▸ **YOUR INSTRUCTIONS**
From the line containing "Text of this" through the last line of the data, both ends included, write out every line exactly; omit the pictures.

▸ **STORED DATA**
'''
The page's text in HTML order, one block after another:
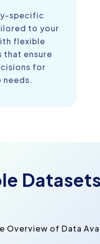
specific
to your
flexible
that ensure
for
needs.
Datasets
Overview of Data
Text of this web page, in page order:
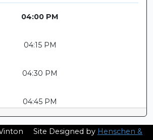
04:00 PM
04:15 PM
04:30 PM
04:45 PM
Site Designed by Henschen &
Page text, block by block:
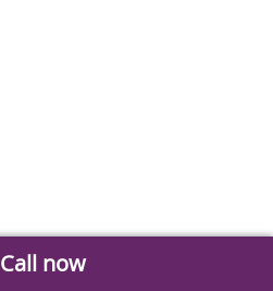
Call now
'''
▸ **RESULT OF THIS TASK**
Text of this web page, in page order:
04:00 PM
04:15 PM
04:30 PM
04:45 PM
Site Designed by Henschen &
Page text, block by block:
Call now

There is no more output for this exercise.